SELECT utm_campaign,
  page_name,
  COUNT (DISTINCT user_id)
FROM page_visits
GROUP BY 2, 1
ORDER BY 2, 3 DESC;
utm_campaign page_name COUNT (DISTINCT user_id)
interview-with-cool-tshirts-founder 1 - landing_page 625
getting-to-know-cool-tshirts 1 - landing_page 616
ten-crazy-cool-tshirts-facts 1 - landing_page 582
cool-tshirts-search 1 - landing_page 171
getting-to-know-cool-tshirts 2 - shopping_cart 680
ten-crazy-cool-tshirts-facts 2 - shopping_cart 566
interview-with-cool-tshirts-founder 2 - shopping_cart 515
cool-tshirts-search 2 - shopping_cart 133
weekly-newsletter 3 - checkout 450
retargetting-ad 3 - checkout 445
retargetting-campaign 3 - checkout 246
paid-search 3 - checkout 179
getting-to-know-cool-tshirts 3 - checkout 41
ten-crazy-cool-tshirts-facts 3 - checkout 32
interview-with-cool-tshirts-founder 3 - checkout 31
cool-tshirts-search 3 - checkout 7
weekly-newsletter 4 - purchase 115
retargetting-ad 4 - purchase 113
retargetting-campaign 4 - purchase 54
paid-search 4 - purchase 52
getting-to-know-cool-tshirts 4 - purchase 9
ten-crazy-cool-tshirts-facts 4 - purchase 9
interview-with-cool-tshirts-founder 4 - purchase 7

– 7. Looking at which campaigns were responsible for more touches at different points in the user’s journey, we can see which campaigns are more worthwhile to re-invest in.
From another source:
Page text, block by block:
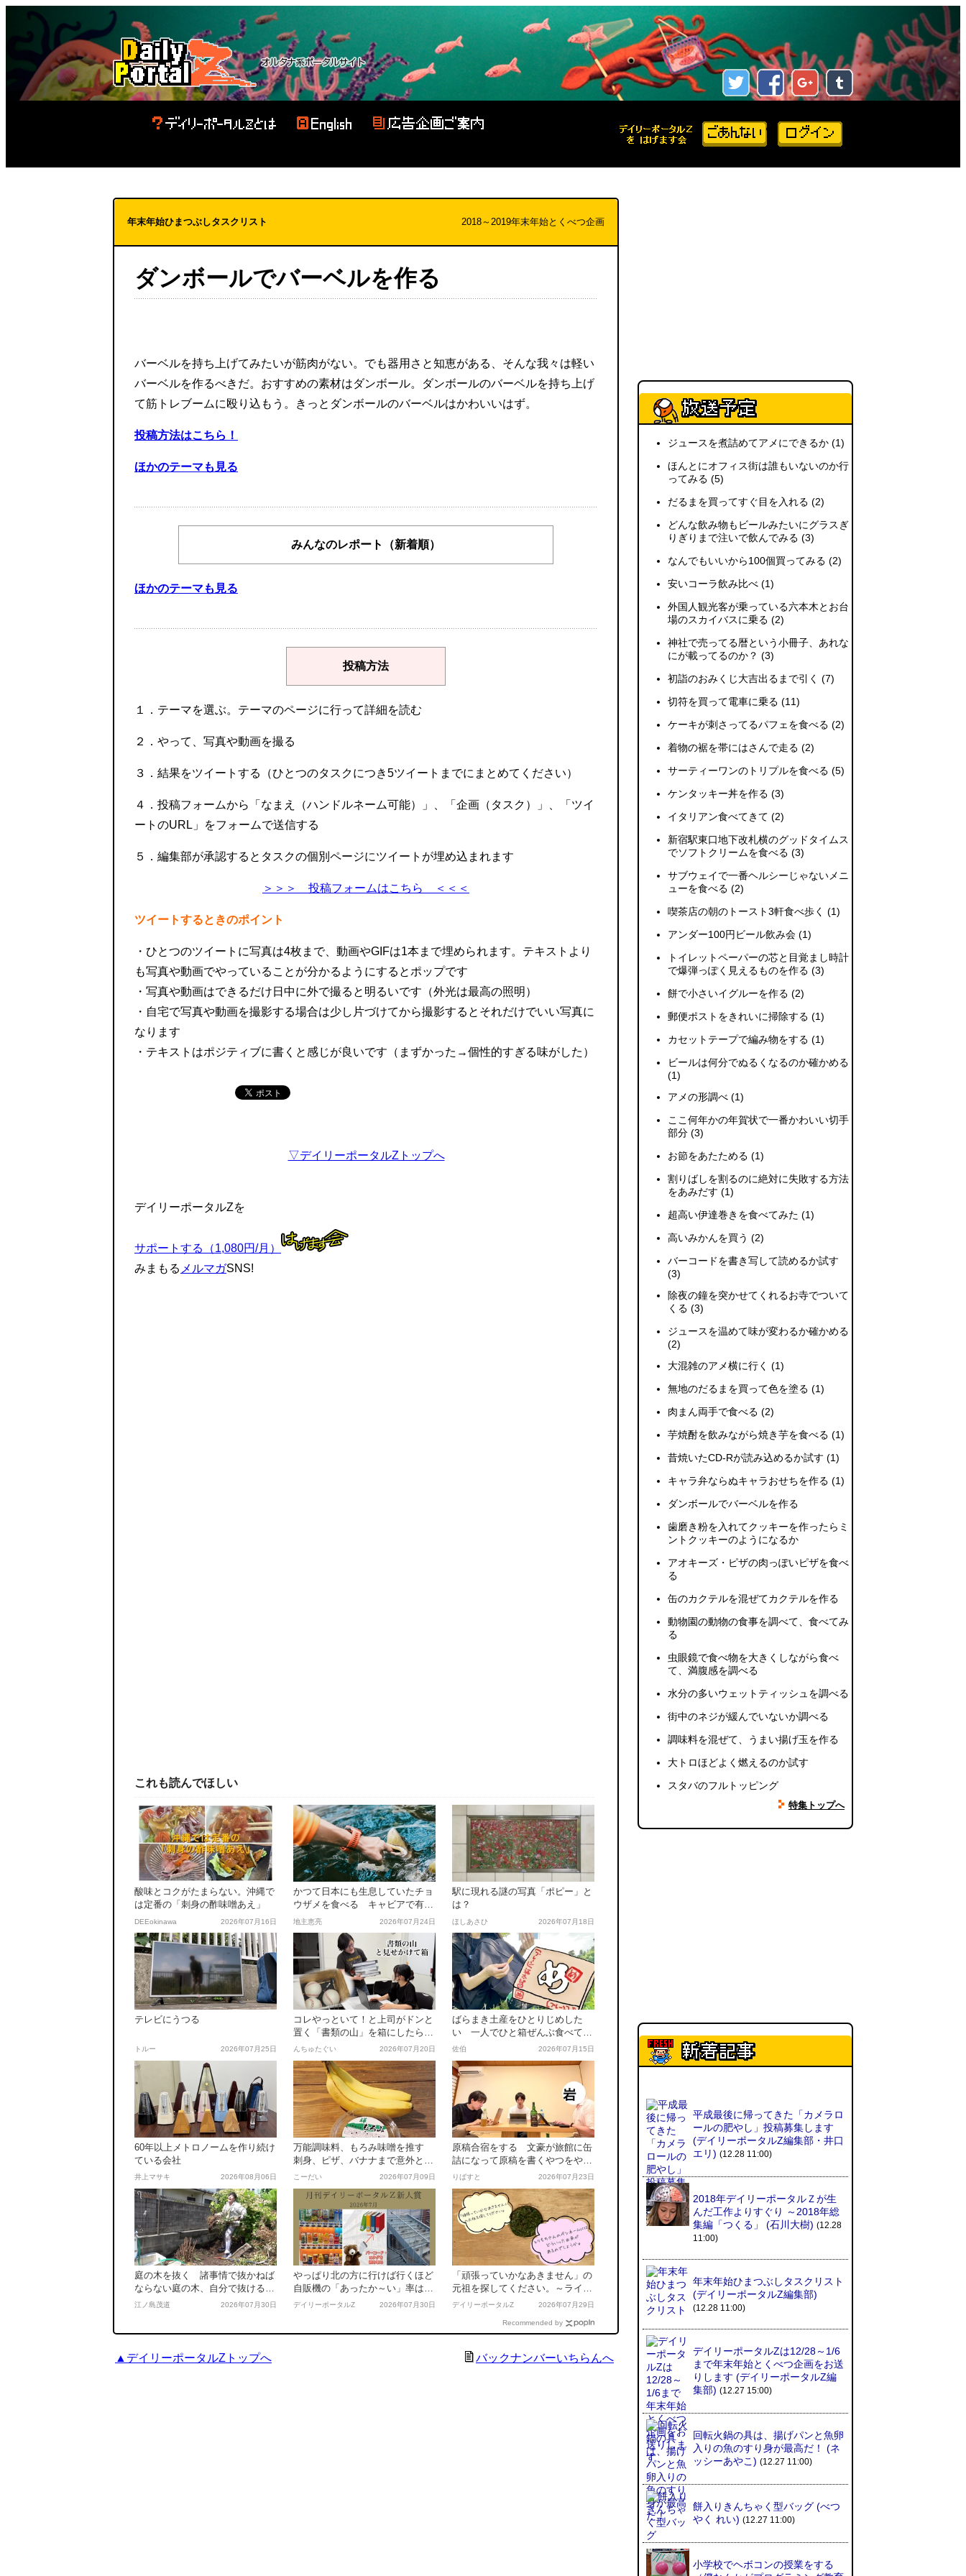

The top three campaigns for drawing users to the landing page and shopping cart: (1) interview with cooltshirts founder, (2) getting to know cooltshirts, & (3) ten crazy cooltshirts facts. And the top two campaigns for drawing users to checkout and to actually purchase: (4) weekly newsletter & (5) retargetting ad.

– Further analysis with usage funnels would be interesting to determine how users moved from one page to another across various campaigns.